- Exercise objective
Reproduce only the lines from the line containing "Notes: (31, 280)" to the end of the entries below, including both of those lines.

--- START ---

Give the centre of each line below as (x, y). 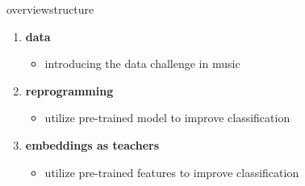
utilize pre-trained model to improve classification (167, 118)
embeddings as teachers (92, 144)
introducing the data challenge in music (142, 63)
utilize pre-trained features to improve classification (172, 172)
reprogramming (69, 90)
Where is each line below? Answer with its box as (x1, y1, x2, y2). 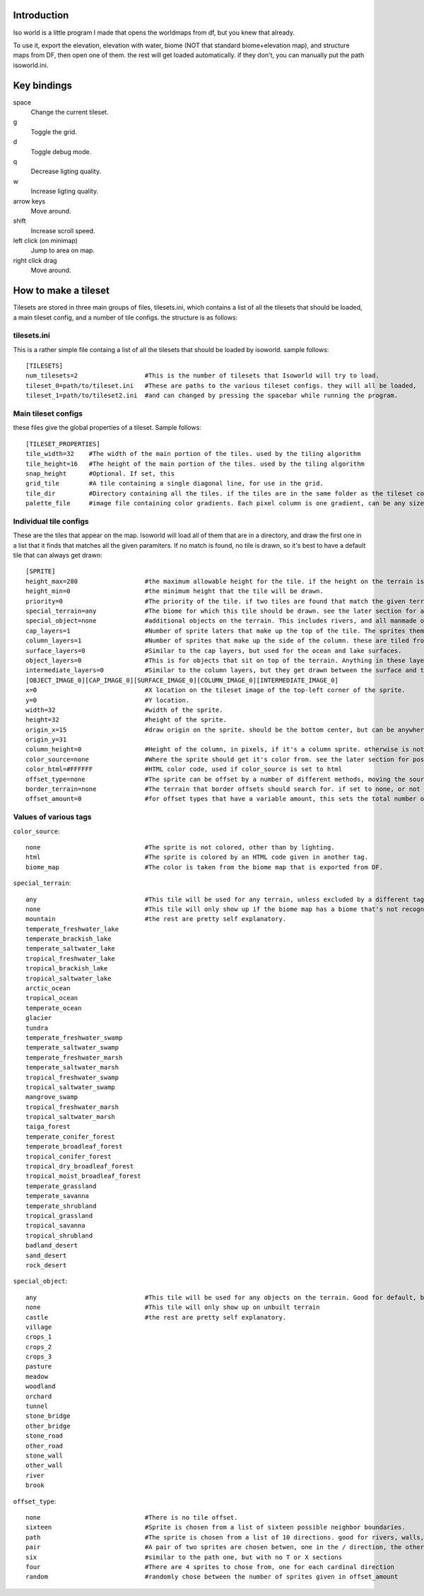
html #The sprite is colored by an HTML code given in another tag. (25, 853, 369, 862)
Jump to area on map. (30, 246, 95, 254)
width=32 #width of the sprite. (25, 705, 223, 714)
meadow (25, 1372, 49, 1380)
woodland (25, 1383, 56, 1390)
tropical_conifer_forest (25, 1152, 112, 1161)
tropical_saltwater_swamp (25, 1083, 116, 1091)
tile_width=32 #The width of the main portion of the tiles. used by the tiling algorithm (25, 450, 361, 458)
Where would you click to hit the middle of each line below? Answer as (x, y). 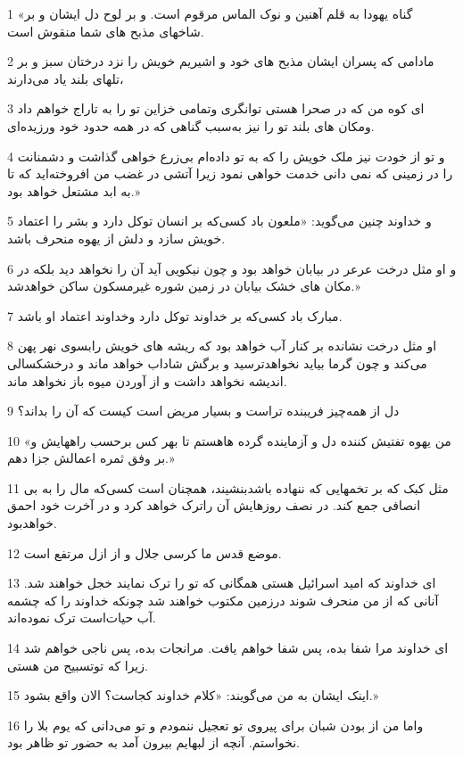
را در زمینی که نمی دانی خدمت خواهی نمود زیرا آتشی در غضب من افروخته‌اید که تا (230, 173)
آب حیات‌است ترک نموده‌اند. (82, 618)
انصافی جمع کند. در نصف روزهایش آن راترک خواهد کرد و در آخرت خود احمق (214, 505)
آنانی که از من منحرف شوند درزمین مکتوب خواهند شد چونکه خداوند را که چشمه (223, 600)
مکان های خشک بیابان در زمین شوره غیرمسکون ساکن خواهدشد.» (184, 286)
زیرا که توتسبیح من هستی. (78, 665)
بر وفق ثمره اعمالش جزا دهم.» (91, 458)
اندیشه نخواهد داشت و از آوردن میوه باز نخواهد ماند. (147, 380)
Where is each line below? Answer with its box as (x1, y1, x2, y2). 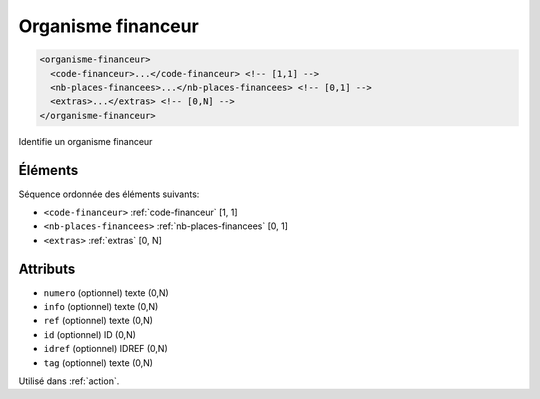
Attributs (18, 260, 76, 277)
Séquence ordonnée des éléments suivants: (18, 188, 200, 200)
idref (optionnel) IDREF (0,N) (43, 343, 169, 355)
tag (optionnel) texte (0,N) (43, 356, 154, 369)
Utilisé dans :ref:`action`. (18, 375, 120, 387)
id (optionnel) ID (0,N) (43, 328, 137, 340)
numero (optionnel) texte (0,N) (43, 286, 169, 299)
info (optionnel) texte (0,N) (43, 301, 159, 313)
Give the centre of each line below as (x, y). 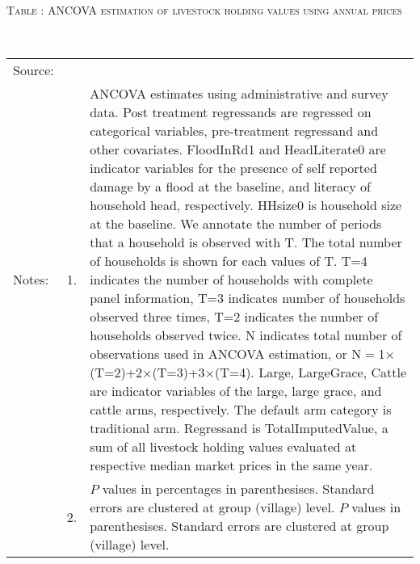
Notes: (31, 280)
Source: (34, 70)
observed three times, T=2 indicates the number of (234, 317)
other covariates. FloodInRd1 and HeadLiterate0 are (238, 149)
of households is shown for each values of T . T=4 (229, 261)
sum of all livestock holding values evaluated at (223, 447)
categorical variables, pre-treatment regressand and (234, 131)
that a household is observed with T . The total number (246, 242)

--- END ---

- Exercise answer
Notes: (31, 280)
Source: (34, 70)
observed three times, T=2 indicates the number of (234, 317)
other covariates. FloodInRd1 and HeadLiterate0 are (238, 149)
of households is shown for each values of T . T=4 (229, 261)
sum of all livestock holding values evaluated at (223, 447)
categorical variables, pre-treatment regressand and (234, 131)
that a household is observed with T . The total number (246, 242)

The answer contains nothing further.